= Drosophila Genetic Reference Panel =

Drosophila Genetic Reference Panel (DGRP) is a suite of Drosophila melanogaster lines derived from an out-crossed population in Raleigh, North Carolina. The founders of these lineages were collected from the Raleigh State Farmer's Market . The suite consists of 205 fully sequenced lines which have been inbred to near homozygosity. The primary goal of the DGRP is to provide a common set of strain for quantitative genetics research in Drosophila. Each researcher who uses the lines from the DGRP will have access to other researchers' data, which will be stored in a publicly available database.

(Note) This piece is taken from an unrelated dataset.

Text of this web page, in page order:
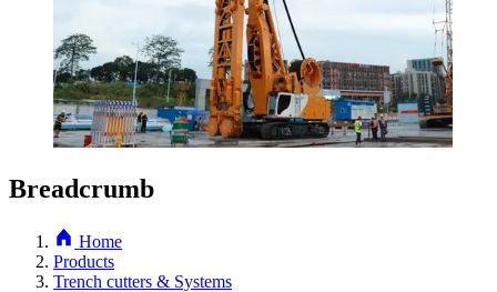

This allows for analyses to be performed across studies without having to worry about complications arising from different labs using genomically different lines of fruit flies.

== Objectives ==
These lines are useful for performing QTL maps, as every line is fully sequenced. This allows for association mapping to be performed, which looks for genomic regions that are correlated to a phenotype. As labs produce QTL maps a comprehensive picture of the Drosophila genome will emerge with unprecedented resolution. Currently, dozens of quantitative traits are being examined by researchers, including longevity, phototaxis, mating behavior, wing morphology and oviposition site preference.

== Current uses ==
The pilot proof of concept and development of the DGRP came from the Trudy Mackay lab in Raleigh, North Carolina. The sequencing was done by Baylor College of Medicine Sequencing Center, in collaboration with Richard Gibbs and Stephen Richards.

The preliminary sequence data can be obtained from a public database hosted by Baylor College of Medicine in the Texas Medical Center. Raw sequencing data from the project can be found in the NCBI Sequence Read Archive.

==Specific studies==
Preliminary data has been presented at Genetics Society of America in Boston, Massachusetts. The study investigates the sleep behavior of Drosophila to uncover the genes that are responsible. The data suggest that at least 998 genes are responsible for some of the measurable variation found, including candidate genes CrebB-17A, rutabaga, Shaker and the gene encoding the epidermal growth factor receptor have all been implicated in other studies as being involved in sleep behavior.

Researchers have also uncovered a genotype by diet interaction that drives phenotypic variation. Recently published data indicates that the interaction between a fly's genome and its environment plays a substantial role in determining the phenotype. This suggests that some individuals are obese on a high-fat diet, but can retain a slimmer phenotype on a high-sugar diet. Other studies into genetic determinants of diet response have shown that effects on longevity are highly dependent on genotype, though this has also revealed new diet-responsive longevity genes such as OXR1.